Pay Attention!

My mother once went into a car dealership to buy a pickup.  She had the money in her purse and was ready to pay in full for the vehicle.  However, she was unable to get any salesmen to notice her.  She was a non-descript, older lady, and, to the unalert salesmen, did not look like a prospect worth worrying about.  She waited for several minutes until it became obvious that no one was interested in her, and then went to another dealership and bought her pickup.

There are lessons here about lost opportunities, and about being inattentive, judgmental, and selectively kind.

Contrast my mother’s story with that of another older lady on a rainy day in a store in Pittsburg, Pennsylvania.  She was walking aimlessly among the merchandise, and was plainly not focused on finding or wanting anything.  A young salesman asked if he could be of help.
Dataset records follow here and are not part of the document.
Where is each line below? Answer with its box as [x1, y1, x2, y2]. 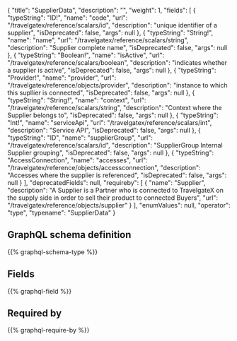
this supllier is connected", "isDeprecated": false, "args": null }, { [7, 88, 195, 97]
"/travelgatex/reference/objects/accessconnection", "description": [7, 164, 201, 172]
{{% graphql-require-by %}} [7, 326, 90, 335]
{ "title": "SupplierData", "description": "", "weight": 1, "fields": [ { [7, 6, 196, 14]
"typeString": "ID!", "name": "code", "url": [7, 13, 128, 22]
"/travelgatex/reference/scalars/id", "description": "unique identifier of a [7, 21, 218, 29]
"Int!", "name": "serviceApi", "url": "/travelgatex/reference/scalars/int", [7, 119, 212, 126]
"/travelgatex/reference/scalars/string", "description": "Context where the [7, 104, 222, 112]
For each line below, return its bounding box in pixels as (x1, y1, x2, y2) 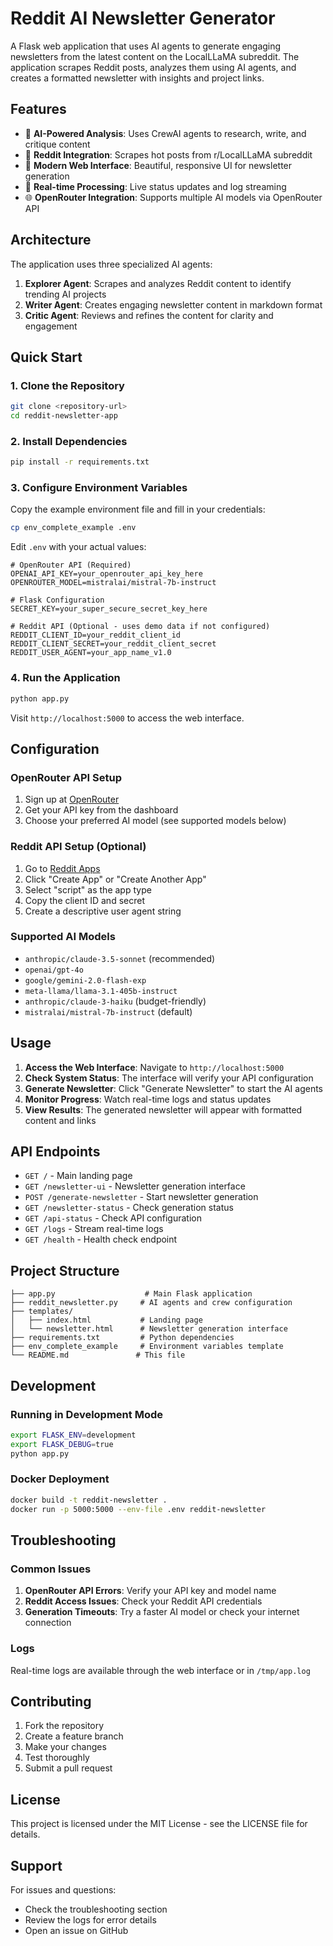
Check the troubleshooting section (24, 1903, 168, 1916)
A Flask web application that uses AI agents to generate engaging (10, 40, 282, 52)
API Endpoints (10, 1143, 101, 1160)
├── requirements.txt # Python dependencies (10, 1333, 235, 1343)
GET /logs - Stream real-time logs (24, 1223, 164, 1235)
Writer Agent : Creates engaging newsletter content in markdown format (24, 298, 323, 311)
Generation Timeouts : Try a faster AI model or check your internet (24, 1606, 300, 1618)
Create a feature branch (24, 1730, 124, 1742)
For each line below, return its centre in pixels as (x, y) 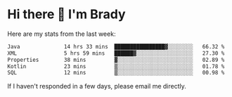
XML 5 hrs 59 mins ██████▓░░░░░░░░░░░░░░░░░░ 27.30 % (116, 53)
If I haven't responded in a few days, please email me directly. (97, 86)
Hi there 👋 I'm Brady (66, 14)
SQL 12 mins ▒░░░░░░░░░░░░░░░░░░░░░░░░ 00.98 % (116, 73)
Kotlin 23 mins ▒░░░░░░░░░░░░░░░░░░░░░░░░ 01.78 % (116, 66)
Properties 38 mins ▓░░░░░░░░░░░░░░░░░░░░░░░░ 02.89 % (116, 60)
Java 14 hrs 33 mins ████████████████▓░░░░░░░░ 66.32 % (116, 46)
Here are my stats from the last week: (62, 34)
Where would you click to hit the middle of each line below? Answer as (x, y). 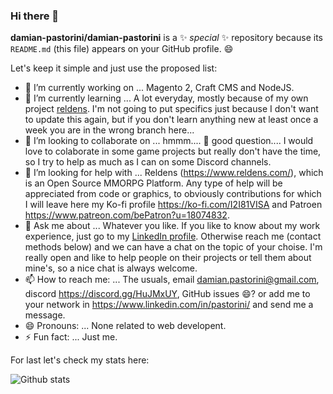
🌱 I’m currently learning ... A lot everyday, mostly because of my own (166, 98)
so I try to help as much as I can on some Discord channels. (148, 162)
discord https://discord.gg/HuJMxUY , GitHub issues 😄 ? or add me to (167, 294)
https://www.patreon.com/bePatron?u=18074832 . (127, 215)
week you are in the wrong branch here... (109, 130)
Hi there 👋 (35, 16)
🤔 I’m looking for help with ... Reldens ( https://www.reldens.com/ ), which (174, 173)
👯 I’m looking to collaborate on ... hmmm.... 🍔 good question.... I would (169, 141)

“No,” she replied, “I am just killing time, waiting for the rain to stop so I can go home.”

“Very well, Madam,” the young man said, “may I bring out a chair for you?” and he brought it without waiting for her answer.  When the rain stopped, he escorted her to the street where she asked him for his card.

Some months later the store manager received a notice requesting that he send that particular young man to Europe to take an order to furnish a castle in Scotland.  The manager sent word back that the young man didn’t work in the furniture department, but that he would send another, more knowledgeable salesman.

The manager got an immediate reply stating that no other salesman would do, and that he must send that particular young man or no one at all.  The letter was from Andrew Carnegie.  The older woman biding her time in the store was Carnegie’s mother.

So it was that the young man was launched on a meteoric rise in his career simply by the act of finding a comfortable chair for a disinterested woman who was “just killing time.”

These two stories should be paired up with those about the boy in the seminary class who refused to move when a young woman asked if she could get by him, and the young man who gave up his seat in the Sunday School class for the late arrival.  These stories can be found on page 25 of my book, In A Grove of Aspens, but I will repeat them here:

My first story happened in the seminary room at the meetinghouse in Baker.  I was visiting seminary that morning, over 30 years ago.  I arrived early.  A young man also arrived early, and seated himself at the first desk of a row.  He slouched in his chair, thus effectively blocking access to the rest of the chairs of that row.

A young woman entered the room a minute later.  Wanting to sit in that same row, she came to a stop beside the young man and said, “Can I get by?”

Without moving, the young man growled, “Crawl over, or go around!”

I was amazed.

I was equally amazed a short time later as I contrasted that scene with a story I was told as I stood in line at the Tabernacle on Temple Square in Salt Lake City waiting to be admitted to a session of general conference.  I was visiting with another man waiting in the line.  He identified himself as a stake president in St. Anthony, Idaho.

He said that his son had been a student at Brigham Young University.  One Sunday the son was seated in a Sunday School class waiting for it to begin.  Every seat was taken when a girl entered the room.  Being the gentleman that he was, he rose, offered her his seat, and stood at the back of the room through the 45-minute class.

The girl was none other than Sharlene Wells, the then-reigning Miss America.

Sharlene asked her friends who that young man was, and let it be known that she would welcome a date with him.  When told, he thought to himself, “Well, what the heck?  I’ll never have an opportunity to date Miss America again,” so he asked her for a date.

One thing led to another, and the two of them got married—all because of an act of kindness that came naturally to a young man who practiced kindness.

The rest of the story is that Sharlene Wells had spent three years living in Argentina where her father was serving as mission president.  She saw hundreds of young men—missionaries—come and go through the mission home.  She noticed that the best ones, and the hardest workers, were farm boys from Idaho.  She determined then and there that she was going to marry a returned-missionary farm boy from Idaho.

When the young man from the Sunday School class asked her for a date, his prospects were helped immensely by the fact that he was a returned-missionary farm boy from Idaho.  She got what she wanted, and he married Miss America, because of an automatic act of kindness.

And so the lessons:  Pay attention.  Be kind.  Go the extra mile.  Don’t miss out on opportunities by being blind to those around you.

(Postscript:  One of the best articles I’ve ever read was written by Napoleon Hill, entitled “The Habits of Going the Extra Mile.”  The story about Andrew Carnegie’s mother comes from a pamphlet containing that article which my father received in the mail way back when I was a teenager.  I would recommend typing that into your Google search, and reading it for Family Home Evening).